▶ **Records from a collection**:
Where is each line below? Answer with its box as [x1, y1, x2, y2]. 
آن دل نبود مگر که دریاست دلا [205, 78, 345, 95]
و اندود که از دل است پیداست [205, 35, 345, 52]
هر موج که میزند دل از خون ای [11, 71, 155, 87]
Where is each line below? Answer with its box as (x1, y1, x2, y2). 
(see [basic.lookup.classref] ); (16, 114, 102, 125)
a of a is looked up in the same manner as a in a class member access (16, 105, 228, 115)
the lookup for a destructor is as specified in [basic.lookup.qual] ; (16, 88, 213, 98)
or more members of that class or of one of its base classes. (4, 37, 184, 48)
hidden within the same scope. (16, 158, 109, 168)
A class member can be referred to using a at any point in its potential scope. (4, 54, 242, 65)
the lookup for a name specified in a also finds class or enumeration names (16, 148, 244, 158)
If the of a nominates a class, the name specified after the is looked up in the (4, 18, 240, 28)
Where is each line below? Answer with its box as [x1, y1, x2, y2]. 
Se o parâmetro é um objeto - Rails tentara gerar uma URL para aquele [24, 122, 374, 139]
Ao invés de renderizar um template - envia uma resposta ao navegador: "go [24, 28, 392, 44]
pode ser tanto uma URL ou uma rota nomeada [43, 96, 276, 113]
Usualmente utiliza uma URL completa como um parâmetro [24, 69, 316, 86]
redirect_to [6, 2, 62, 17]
* * *
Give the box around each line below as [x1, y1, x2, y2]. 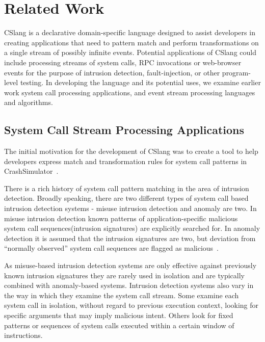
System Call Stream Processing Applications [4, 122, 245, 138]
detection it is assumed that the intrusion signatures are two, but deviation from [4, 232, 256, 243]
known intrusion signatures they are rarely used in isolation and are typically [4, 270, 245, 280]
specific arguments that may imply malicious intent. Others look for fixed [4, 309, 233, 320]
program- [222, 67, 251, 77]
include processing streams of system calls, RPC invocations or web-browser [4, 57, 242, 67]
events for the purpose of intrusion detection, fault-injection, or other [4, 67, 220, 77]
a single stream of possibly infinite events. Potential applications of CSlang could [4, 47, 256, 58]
--
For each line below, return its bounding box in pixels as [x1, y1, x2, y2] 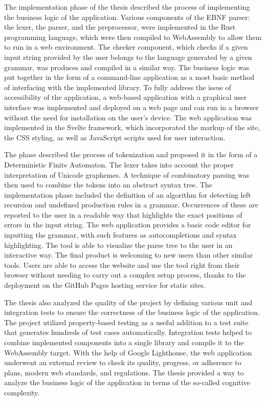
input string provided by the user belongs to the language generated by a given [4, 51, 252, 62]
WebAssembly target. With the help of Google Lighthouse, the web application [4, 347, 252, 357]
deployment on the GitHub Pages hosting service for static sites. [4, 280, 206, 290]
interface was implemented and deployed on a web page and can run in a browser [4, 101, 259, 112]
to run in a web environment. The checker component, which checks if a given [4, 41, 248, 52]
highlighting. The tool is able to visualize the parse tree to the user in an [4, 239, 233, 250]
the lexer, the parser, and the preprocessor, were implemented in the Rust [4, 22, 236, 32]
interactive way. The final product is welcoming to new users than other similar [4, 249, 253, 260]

▶ **Requirement**:
Return, word for word, the lines of the data above from the line with "a of a is looked" through the line with "Se o parâmetro", inclusive.

▶ **Result of this exercise**:
a of a is looked up in the same manner as a in a class member access (16, 105, 228, 115)
the lookup for a destructor is as specified in [basic.lookup.qual] ; (16, 88, 213, 98)
or more members of that class or of one of its base classes. (4, 37, 184, 48)
hidden within the same scope. (16, 158, 109, 168)
A class member can be referred to using a at any point in its potential scope. (4, 54, 242, 65)
the lookup for a name specified in a also finds class or enumeration names (16, 148, 244, 158)
If the of a nominates a class, the name specified after the is looked up in the (4, 18, 240, 28)
Where is each line below? Answer with its box as [x1, y1, x2, y2]. 
Se o parâmetro é um objeto - Rails tentara gerar uma URL para aquele [24, 122, 374, 139]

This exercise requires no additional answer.